I just up loaded my version with mandolin only. I was a little nervous since I have only played for a little over 2 years.

I made a rythym track but cant figure out how to merge them in time.

Thanks
Tim Saxton

----------


## Bluegrasstjej

That jazz version is just great!!!!
And I love your improvised thing, Benignus, not much my style but it was cool. (when it comes to bluegrass and folk music I'm extremely conservative)

Tim, the only thing you have to do with Audacity is to have patience..if you have the newest version there is some fancy thing you can do to move tracks forward and back just by clicking and dragging, you'll have six little buttons on the upper left just below the menu, and if you click on the one on last one on the lower line, you can then move the track..I've tried it but I'm not very satisfied with it, I have to say. 
What I do is to first record a melody track (or if it's a song, I sing it with some basic back-up). Then I listen to that one in head phones and record a second melody track. Next step, I mute the second melody track and record a back-up track, that suits with the first melody track. Since both new tracks are recorded to suit the first one, they usually synchronize.
It's takes time but it's the only way I can do it....
I talked to a guy in a music shop yesterday and he said it's probably the soundcard that isn't good, so maybe that's the case for you too.
It's quite annoying since I can't afford a new soundcard, I'm paying my new bike and I want to save for my trip to Ireland too. So maybe much later, and until then I'll just have to do this hard work just to do a decent recording.
There is a better software named N-track studio, but it seems to require a good deal of memory on the computer, when I tried to save files as wav, the computer sort of just died and I got an error message saying I was out of memory. Very annoying since I was so satisfied with that software!!

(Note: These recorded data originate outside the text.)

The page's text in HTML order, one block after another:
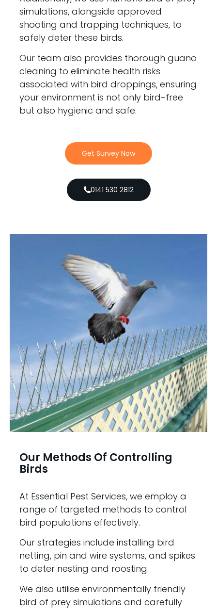
simulations, alongside approved
shooting and trapping techniques, to
safely deter these birds.
Our team also provides thorough guano
cleaning to eliminate health risks
associated with bird droppings, ensuring
your environment is not only bird-free
but also hygienic and safe.
Get Survey Now
0141 530 2812
Our Methods Of Controlling
Birds
At Essential Pest Services, we employ a
range of targeted methods to control
bird populations effectively.
Our strategies include installing bird
netting, pin and wire systems, and spikes
to deter nesting and roosting.
We also utilise environmentally friendly
bird of prey simulations and carefully
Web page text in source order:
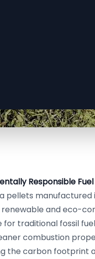
Responsible
pellets manufactured
and eco-
for traditional fossil
combustion
the carbon footprint
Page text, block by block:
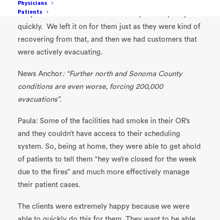
Physicians
Patients
They were able to reach out to their patients pretty
quickly. We left it on for them just as they were kind of
recovering from that, and then we had customers that
were actively evacuating.
News Anchor: “Further north and Sonoma County
conditions are even worse, forcing 200,000
evacuations”.
Paula: Some of the facilities had smoke in their OR’s
and they couldn’t have access to their scheduling
system. So, being at home, they were able to get ahold
of patients to tell them “hey we’re closed for the week
due to the fires” and much more effectively manage
their patient cases.
The clients were extremely happy because we were

By the way, Tim, I like your picking. I love those basic versions played well. The versions posted so far are really nice.

----------


## mandoanon

That jazz version is really nice, Planetcology - it really swings. So many different versions that sound nice.

----------


## Michael H Geimer

capnastrokate, I really like the note choices going on in your versions. It has an'old' sound to the meldoy.

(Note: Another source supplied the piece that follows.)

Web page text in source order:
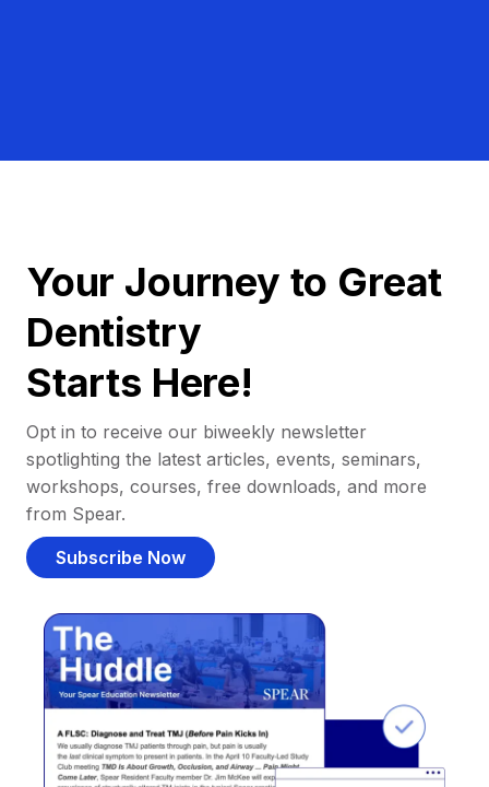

Plantecology ... LOL! Brilliant!

----------


## Dave Hicks

Capnastrokate - Nice modal version of the melody.

Benignus - I enjoyed both versions. There really is a connection between Ireland and the Caribbean, by the way: http://www.jamaica-gleaner.com/pages.../story0058.htm

Tim (farmerf5?) - Your lead part sounds great, but the rhythm part seems to drift in tempo. Maybe recording to a metronome would keep things together?

Martin - Good old-country version. The bowlback gives a really different tone from the other posts, really fits your interpretation well.

----------


## cam

So my shot at RHB is posted - hope you like it.

----------


## Michael H Geimer

Camaroonski ... buddy,
Wow! I am such a fan of your note choices, rhythyms, articulation, tone, recording prowess ... you name it. Way to go!

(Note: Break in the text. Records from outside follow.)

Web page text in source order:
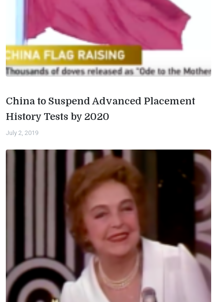
China to Suspend Advanced Placement
History Tests by 2020
July 2, 2019
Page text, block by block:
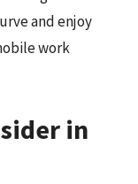
and enjoy
work
in
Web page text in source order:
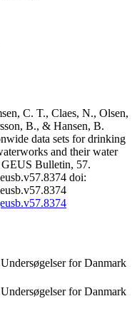
C. T., Claes, N., Olsen,
B., & Hansen, B.
data sets for drinking
and their water
Bulletin, 57.
doi:
for Danmark
for Danmark

Folks, I'm off to NYC for a week. My first time there, so I'll likely have too much to do than check up on the Cafe. Read you and hear you all when I get back. 

 - Benig

----------


## CapnScarlett

Wow, there are some amazing recordings up there. Good job everyone! I might even post another one with more to it; I've been inspired.

Kate

----------


## craig

great job everyone! this is great stuff! so far, this is one of the best tunes we've (you've) done. there is great variation here!

benignus, once again you've done some amazing things with this song. i especially like your traditional version. you've captured that mandolin tone that i love. just perfect!

timsax, very clean playing pal! nice subtle control of volume and good syncopation. couldn't ask for much more.

cam, it's unbelievable how you have just taken to the mando in such a short time. cool selection of triplets throughout your version. and, of course, love the guitar back-up you have added, too. thanks for your contributinos to this project so far.

keep em comin' y'all! harwilli? harrmob? where you guys?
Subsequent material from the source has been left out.